Defendant further contends that even if plaintiff was an independent contractor, it is not liable for the reason that plaintiff wholly failed to establish actionable negligence on its part; that under our decisions its duty to plaintiff was to exercise ordinary care, and to warn him of any danger which the defendant knew or should have known, and which was unknown to the plaintiff, citing Clinkscales v. Mundkoski, 183 Okla. 12, 79 P.2d 562, Long Construction Co. v. Fournier, 190 Okla. 361, 123 P.2d 689, and other cases so holding. Defendant urges that plaintiff knew or had reason to believe that there was a foreign substance in the pipe, even though he had been assured by Pierce that there was not, and that, therefore, his knowledge was equal or superior to that of defendant, and that he was guilty of negligence when he peered into the hole in the pipe to see what a foreign substance was.
We think the questions of whether there was negligence on the part of the defendant or contributory negligence on the part of the plaintiff were questions for the jury.
In City of Tulsa v. Harman, 148 Okla. 117, 299 P. 462, we said:
"The duty to keep premises reasonably safe for invitees applies only to defects or conditions which are in the nature of hidden dangers, traps, snares, pitfalls, and the like, in that they are not known to the invitee and would not be observed by him in the exercise of ordinary care."

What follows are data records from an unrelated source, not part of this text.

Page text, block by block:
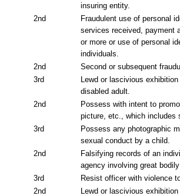
insuring entity.
2nd
Fraudulent use of personal
services received, payment
or more or use of personal
individuals.
2nd
Second or subsequent
3rd
Lewd or lascivious
disabled adult.
2nd
Possess with intent to
picture, etc., which includes
3rd
Possess any photographic
sexual conduct by a child.
2nd
Falsifying records of an
agency involving great
3rd
Resist officer with violence
2nd
Lewd or lascivious
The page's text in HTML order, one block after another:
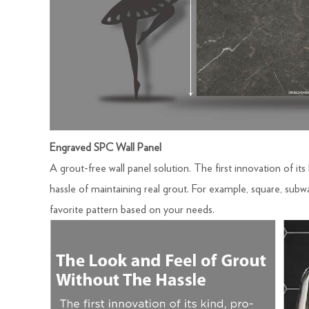
Engraved SPC Wall Panel
A grout-free wall panel solution. The first innovation of
hassle of maintaining real grout. For example, square,
favorite pattern based on your needs.
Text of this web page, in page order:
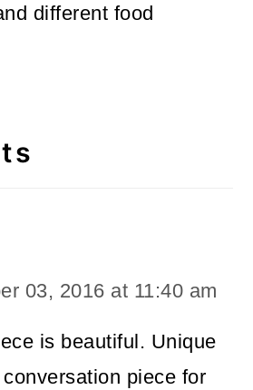
different food
03, 2016 at 11:40 am
is beautiful. Unique
piece for
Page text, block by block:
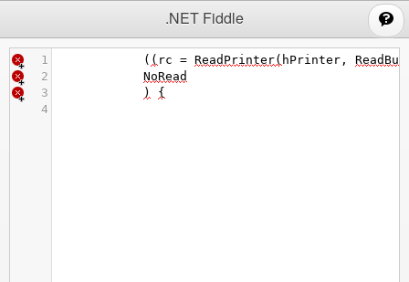
.NET Fiddle
1
            (
( rc = ReadPrinter( hPrinter ,
2
NoRead
3
)
{
4
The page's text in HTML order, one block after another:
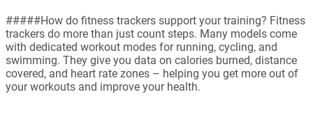
#####How do fitness trackers support your training? Fitness
trackers do more than just count steps. Many models come
with dedicated workout modes for running, cycling, and
swimming. They give you data on calories burned, distance
covered, and heart rate zones – helping you get more out of
your workouts and improve your health.
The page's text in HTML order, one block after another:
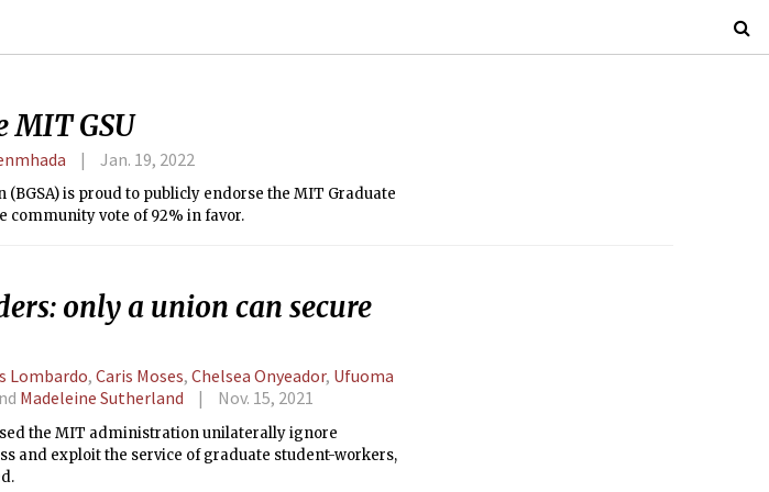
MIT GSU
Jan. 19, 2022
is proud to publicly endorse the MIT Graduate
community vote of 92% in favor.
only a union can secure
Lombardo, Caris Moses, Chelsea Onyeador, Ufuoma
Madeleine Sutherland Nov. 15, 2021
the MIT administration unilaterally ignore
and exploit the service of graduate student-workers,
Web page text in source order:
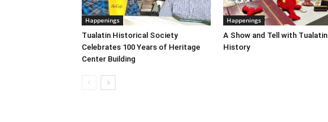
Happenings
Tualatin Historical Society
Celebrates 100 Years of Heritage
Center Building
Happenings
A Show and Tell with Tualatin
History
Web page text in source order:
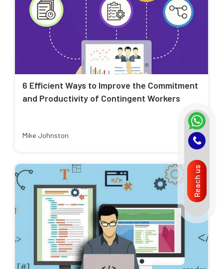
6 Efficient Ways to Improve the Commitment
and Productivity of Contingent Workers
Mike Johnston
Reach us
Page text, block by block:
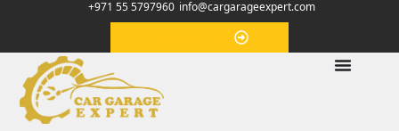
+971 55 5797960 info@cargarageexpert.com
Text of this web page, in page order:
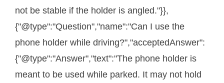
not be stable if the holder is angled."}},
{"@type":"Question","name":"Can I use the
phone holder while driving?","acceptedAnswer":
{"@type":"Answer","text":"The phone holder is
meant to be used while parked. It may not hold

In Clinkscales v. Mundkoski, supra, we said:
"The owner or occupant who expressly or impliedly invites others to come upon his premises assumes to all who accept the invitation the duty to warn them of any dangers thereon of which he knows, or ought to know, and are unknown to those invited."
The danger in the instant case was a concealed or hidden danger for, although plaintiff, by reason of his experience as a welder assumed that there was a foreign substance of some kind in the pipe, he was assured by Pierce that the pipe contained no such substance; nor did he have any reason to believe that if there was a foreign substance in the pipe, it would be of an explosive nature.
Whether the defendant, by the exercise of ordinary and reasonable care, should have known that the pipe on which plaintiff was working contained an explosive substance was, we think, a question for the jury. The evidence showed that the pipe had been on the premises of defendant for a considerable length of time, and that defendant, by casual inspection, could have ascertained whether the pipe was empty, as stated by Pierce to plaintiff, or whether it in fact contained paraffin oil or some other similar substance which would endanger plaintiff if he burned a hole in the pipe as he did. Likewise, whether plaintiff, upon discovering that there was a foreign substance in the pipe, should have exercised more care in inspecting it to determine what the substance was, and was guilty of contributory negligence in failing to use such care, was also a question for the jury.
Reversed, with directions to set aside the judgment and grant a new trial.
HURST, C.J., and BAYLESS, GIBSON, and ARNOLD, JJ., concur. DAVISON, V.C.J., and RILEY, WELCH, and CORN, JJ., dissent.